▶ _WHAT NEEDS TO BE DONE_:
A word-for-word copy of the entries is the only acceptable reply.

(Items from a data source)
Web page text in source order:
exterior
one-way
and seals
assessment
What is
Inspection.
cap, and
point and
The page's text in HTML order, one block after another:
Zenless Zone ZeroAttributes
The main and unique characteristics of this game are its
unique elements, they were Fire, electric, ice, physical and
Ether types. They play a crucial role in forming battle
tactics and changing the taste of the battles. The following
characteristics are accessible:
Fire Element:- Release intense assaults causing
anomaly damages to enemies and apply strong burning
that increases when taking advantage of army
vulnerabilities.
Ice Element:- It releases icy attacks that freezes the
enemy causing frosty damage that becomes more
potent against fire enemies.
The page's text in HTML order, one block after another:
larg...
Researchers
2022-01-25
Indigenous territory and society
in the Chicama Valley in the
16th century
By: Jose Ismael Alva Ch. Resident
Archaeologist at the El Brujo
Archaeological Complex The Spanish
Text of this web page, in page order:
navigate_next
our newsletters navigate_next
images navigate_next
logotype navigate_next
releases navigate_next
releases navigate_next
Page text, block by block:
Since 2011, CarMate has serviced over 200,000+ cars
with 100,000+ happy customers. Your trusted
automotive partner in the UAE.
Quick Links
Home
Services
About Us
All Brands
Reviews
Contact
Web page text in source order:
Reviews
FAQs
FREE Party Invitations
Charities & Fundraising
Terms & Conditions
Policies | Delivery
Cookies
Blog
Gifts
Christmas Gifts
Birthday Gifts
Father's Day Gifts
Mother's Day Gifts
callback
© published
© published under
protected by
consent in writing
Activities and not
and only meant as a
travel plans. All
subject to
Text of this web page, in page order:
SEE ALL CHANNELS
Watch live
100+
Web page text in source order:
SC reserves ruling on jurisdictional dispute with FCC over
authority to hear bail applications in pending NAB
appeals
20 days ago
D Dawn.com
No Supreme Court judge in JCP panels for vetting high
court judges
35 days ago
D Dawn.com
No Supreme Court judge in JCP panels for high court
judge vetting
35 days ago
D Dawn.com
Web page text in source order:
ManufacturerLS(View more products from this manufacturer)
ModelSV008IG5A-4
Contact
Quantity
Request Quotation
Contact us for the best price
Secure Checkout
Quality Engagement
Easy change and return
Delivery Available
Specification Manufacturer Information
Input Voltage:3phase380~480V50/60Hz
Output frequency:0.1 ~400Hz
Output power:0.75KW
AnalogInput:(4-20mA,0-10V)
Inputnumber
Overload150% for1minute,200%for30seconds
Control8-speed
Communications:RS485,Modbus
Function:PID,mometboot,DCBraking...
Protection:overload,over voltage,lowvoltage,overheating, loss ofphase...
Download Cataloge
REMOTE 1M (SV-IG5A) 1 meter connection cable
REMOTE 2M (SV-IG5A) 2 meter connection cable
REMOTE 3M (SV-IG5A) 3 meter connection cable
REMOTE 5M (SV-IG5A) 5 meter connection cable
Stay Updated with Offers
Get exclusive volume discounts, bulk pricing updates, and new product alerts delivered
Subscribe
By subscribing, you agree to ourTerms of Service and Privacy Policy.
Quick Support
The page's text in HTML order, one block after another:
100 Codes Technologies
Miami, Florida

▶ _EXPECTED ANSWER_:
Web page text in source order:
exterior
one-way
and seals
assessment
What is
Inspection.
cap, and
point and
The page's text in HTML order, one block after another:
Zenless Zone ZeroAttributes
The main and unique characteristics of this game are its
unique elements, they were Fire, electric, ice, physical and
Ether types. They play a crucial role in forming battle
tactics and changing the taste of the battles. The following
characteristics are accessible:
Fire Element:- Release intense assaults causing
anomaly damages to enemies and apply strong burning
that increases when taking advantage of army
vulnerabilities.
Ice Element:- It releases icy attacks that freezes the
enemy causing frosty damage that becomes more
potent against fire enemies.
The page's text in HTML order, one block after another:
larg...
Researchers
2022-01-25
Indigenous territory and society
in the Chicama Valley in the
16th century
By: Jose Ismael Alva Ch. Resident
Archaeologist at the El Brujo
Archaeological Complex The Spanish
Text of this web page, in page order:
navigate_next
our newsletters navigate_next
images navigate_next
logotype navigate_next
releases navigate_next
releases navigate_next
Page text, block by block:
Since 2011, CarMate has serviced over 200,000+ cars
with 100,000+ happy customers. Your trusted
automotive partner in the UAE.
Quick Links
Home
Services
About Us
All Brands
Reviews
Contact
Web page text in source order:
Reviews
FAQs
FREE Party Invitations
Charities & Fundraising
Terms & Conditions
Policies | Delivery
Cookies
Blog
Gifts
Christmas Gifts
Birthday Gifts
Father's Day Gifts
Mother's Day Gifts
callback
© published
© published under
protected by
consent in writing
Activities and not
and only meant as a
travel plans. All
subject to
Text of this web page, in page order:
SEE ALL CHANNELS
Watch live
100+
Web page text in source order:
SC reserves ruling on jurisdictional dispute with FCC over
authority to hear bail applications in pending NAB
appeals
20 days ago
D Dawn.com
No Supreme Court judge in JCP panels for vetting high
court judges
35 days ago
D Dawn.com
No Supreme Court judge in JCP panels for high court
judge vetting
35 days ago
D Dawn.com
Web page text in source order:
ManufacturerLS(View more products from this manufacturer)
ModelSV008IG5A-4
Contact
Quantity
Request Quotation
Contact us for the best price
Secure Checkout
Quality Engagement
Easy change and return
Delivery Available
Specification Manufacturer Information
Input Voltage:3phase380~480V50/60Hz
Output frequency:0.1 ~400Hz
Output power:0.75KW
AnalogInput:(4-20mA,0-10V)
Inputnumber
Overload150% for1minute,200%for30seconds
Control8-speed
Communications:RS485,Modbus
Function:PID,mometboot,DCBraking...
Protection:overload,over voltage,lowvoltage,overheating, loss ofphase...
Download Cataloge
REMOTE 1M (SV-IG5A) 1 meter connection cable
REMOTE 2M (SV-IG5A) 2 meter connection cable
REMOTE 3M (SV-IG5A) 3 meter connection cable
REMOTE 5M (SV-IG5A) 5 meter connection cable
Stay Updated with Offers
Get exclusive volume discounts, bulk pricing updates, and new product alerts delivered
Subscribe
By subscribing, you agree to ourTerms of Service and Privacy Policy.
Quick Support
The page's text in HTML order, one block after another:
100 Codes Technologies
Miami, Florida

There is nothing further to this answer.